Similarly, tech innovations that are reducing operational barriers and expanding financial access help lower costs for both financial institutions and their users, creating a true win-win. AI is also increasingly being used to enhance transparency and security, flagging suspicious activity to help put a stop to fraud. Multi-factor authentication, passkeys and other elements further improve security in a way that builds trust between financial institutions and users.

This is not to say that there are not challenges with these advances. AI can still become biased if not given the right framework. Technology access, though dramatically improving, can still be a barrier to many, particularly in developing nations. Leaders must focus on these key challenge areas to further expand financial inclusion and drive further innovation.

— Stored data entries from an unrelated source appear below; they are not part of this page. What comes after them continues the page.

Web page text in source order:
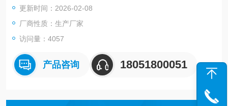
更新时间：2026-02-08
厂商性质：生产厂家
访问量：4057
产品咨询 18051800051
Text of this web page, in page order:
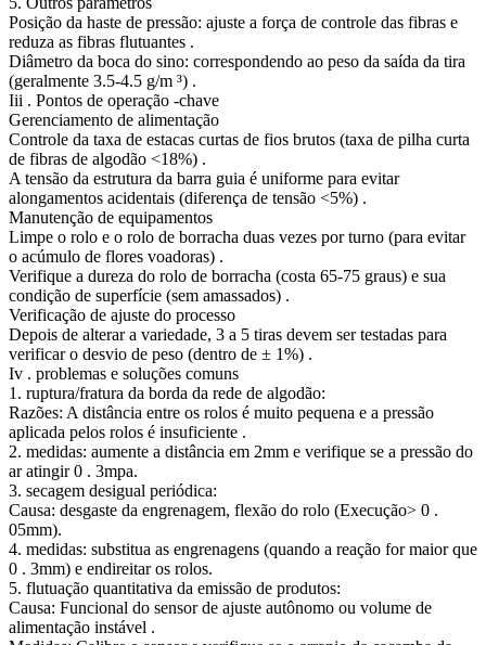
Posição da haste de pressão: ajuste a força de controle das fibras e
reduza as fibras flutuantes .
Diâmetro da boca do sino: correspondendo ao peso da saída da tira
(geralmente 3.5-4.5 g/m ³) .
Iii . Pontos de operação -chave
Gerenciamento de alimentação
Controle da taxa de estacas curtas de fios brutos (taxa de pilha curta
de fibras de algodão <18%) .
A tensão da estrutura da barra guia é uniforme para evitar
alongamentos acidentais (diferença de tensão <5%) .
Manutenção de equipamentos
Limpe o rolo e o rolo de borracha duas vezes por turno (para evitar
o acúmulo de flores voadoras) .
Verifique a dureza do rolo de borracha (costa 65-75 graus) e sua
condição de superfície (sem amassados) .
Verificação de ajuste do processo
Depois de alterar a variedade, 3 a 5 tiras devem ser testadas para
verificar o desvio de peso (dentro de ± 1%) .
Iv . problemas e soluções comuns
1. ruptura/fratura da borda da rede de algodão:
Razões: A distância entre os rolos é muito pequena e a pressão
aplicada pelos rolos é insuficiente .
2. medidas: aumente a distância em 2mm e verifique se a pressão do
ar atingir 0 . 3mpa.
3. secagem desigual periódica:
Causa: desgaste da engrenagem, flexão do rolo (Execução> 0 .
05mm).
4. medidas: substitua as engrenagens (quando a reação for maior que
0 . 3mm) e endireitar os rolos.
5. flutuação quantitativa da emissão de produtos:
Causa: Funcional do sensor de ajuste autônomo ou volume de
alimentação instável .

Organizations seeking to leverage AI for financial empowerment should begin with five practical priorities:

  1. Build transparent AI. Ensure recommendations can be explained in language customers understand.
  2. Keep humans accountable. AI should inform decisions, not eliminate executive responsibility.
  3. Invest in AI literacy. Employees and customers alike need confidence interpreting AI-generated recommendations.
  4. Strengthen governance. Establish clear frameworks for privacy, fairness, bias monitoring and regulatory compliance.
  5. Measure trust — not just efficiency. Customer confidence, adoption and long-term loyalty may become more valuable performance indicators than automation alone.

Building Trust, Expanding Innovation

Algorithms can verify identities, detect fraud, analyze risk and personalize financial guidance with remarkable precision. They can reduce uncertainty, improve consistency and help people make more informed decisions.

Trust ultimately remains a human judgment. AI does not replace trust. It either earns it or erodes it, with every interaction. Efforts focused on promoting financial inclusion are innovative in and of themselves. These technologies and initiatives can have an exponential impact on innovation globally.

By giving more people access to the financial resources they need to pursue entrepreneurship and business ownership, financial inclusion enables future innovations that can reshape communities and industries.